**WORK TO BE COMPLETED:** Everything from the line with "opportunity to study" to the last line of the material below is what to reproduce, exactly and with no other lines.
*** Block opens ***
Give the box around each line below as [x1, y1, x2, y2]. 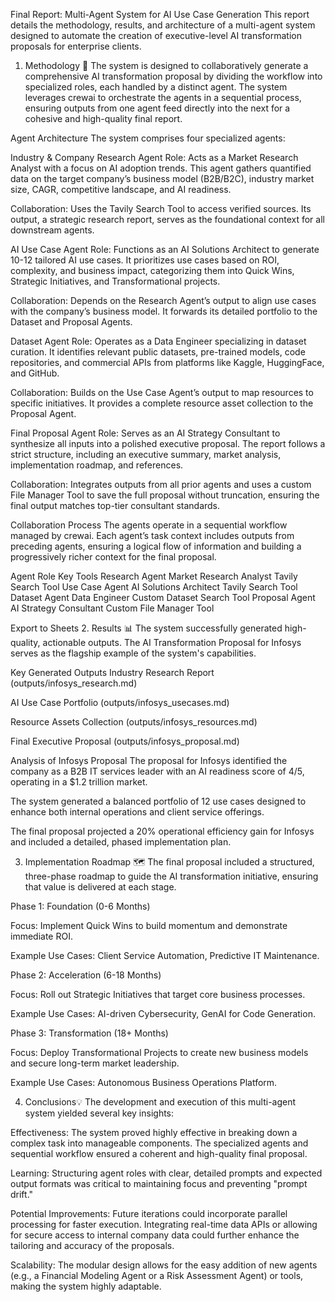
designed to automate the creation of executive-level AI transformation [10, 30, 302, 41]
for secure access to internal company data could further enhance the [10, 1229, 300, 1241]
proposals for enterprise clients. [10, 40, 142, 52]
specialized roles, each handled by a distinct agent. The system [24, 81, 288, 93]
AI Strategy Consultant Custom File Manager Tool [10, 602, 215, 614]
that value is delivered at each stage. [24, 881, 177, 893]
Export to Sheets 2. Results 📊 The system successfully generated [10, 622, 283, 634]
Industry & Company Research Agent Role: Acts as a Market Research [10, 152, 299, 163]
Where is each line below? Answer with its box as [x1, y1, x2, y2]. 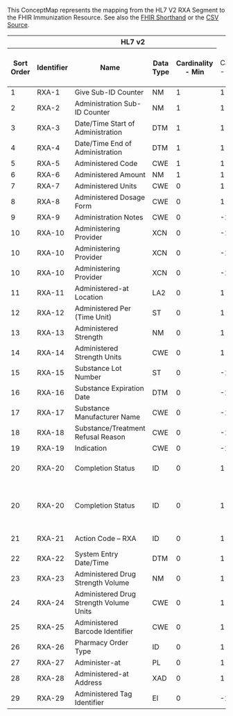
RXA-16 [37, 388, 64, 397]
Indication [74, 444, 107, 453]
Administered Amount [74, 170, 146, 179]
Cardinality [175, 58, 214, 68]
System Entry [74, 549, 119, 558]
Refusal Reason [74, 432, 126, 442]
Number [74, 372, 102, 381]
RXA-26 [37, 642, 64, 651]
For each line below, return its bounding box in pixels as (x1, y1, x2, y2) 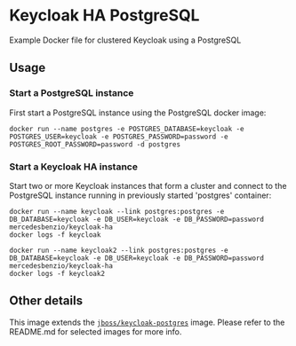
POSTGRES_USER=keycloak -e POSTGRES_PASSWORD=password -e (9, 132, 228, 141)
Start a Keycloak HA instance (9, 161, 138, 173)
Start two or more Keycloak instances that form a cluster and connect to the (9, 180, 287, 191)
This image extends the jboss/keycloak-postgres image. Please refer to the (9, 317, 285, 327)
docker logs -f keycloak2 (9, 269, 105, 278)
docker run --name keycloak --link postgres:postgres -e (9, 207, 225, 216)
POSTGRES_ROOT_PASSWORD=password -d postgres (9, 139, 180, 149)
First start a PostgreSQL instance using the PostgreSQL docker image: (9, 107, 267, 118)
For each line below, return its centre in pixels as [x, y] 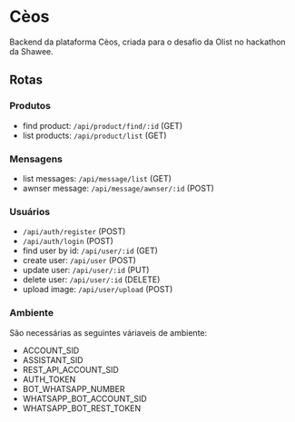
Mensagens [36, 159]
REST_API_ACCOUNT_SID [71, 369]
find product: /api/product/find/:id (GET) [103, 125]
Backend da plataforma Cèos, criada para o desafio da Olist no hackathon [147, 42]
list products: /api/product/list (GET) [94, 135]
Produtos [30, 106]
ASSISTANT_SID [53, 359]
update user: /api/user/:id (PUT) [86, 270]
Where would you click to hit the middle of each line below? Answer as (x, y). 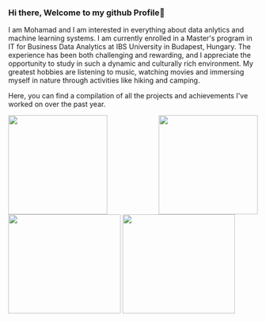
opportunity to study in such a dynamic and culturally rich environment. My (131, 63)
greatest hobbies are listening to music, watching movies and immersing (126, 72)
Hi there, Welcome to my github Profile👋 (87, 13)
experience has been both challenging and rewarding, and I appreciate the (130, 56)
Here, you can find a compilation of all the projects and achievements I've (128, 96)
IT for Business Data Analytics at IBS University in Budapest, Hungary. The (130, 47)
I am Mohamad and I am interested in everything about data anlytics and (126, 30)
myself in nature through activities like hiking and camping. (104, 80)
*** Block closes ***
**EXERCISE ANSWER:**
opportunity to study in such a dynamic and culturally rich environment. My (131, 63)
greatest hobbies are listening to music, watching movies and immersing (126, 72)
Hi there, Welcome to my github Profile👋 (87, 13)
experience has been both challenging and rewarding, and I appreciate the (130, 56)
Here, you can find a compilation of all the projects and achievements I've (128, 96)
IT for Business Data Analytics at IBS University in Budapest, Hungary. The (130, 47)
I am Mohamad and I am interested in everything about data anlytics and (126, 30)
myself in nature through activities like hiking and camping. (104, 80)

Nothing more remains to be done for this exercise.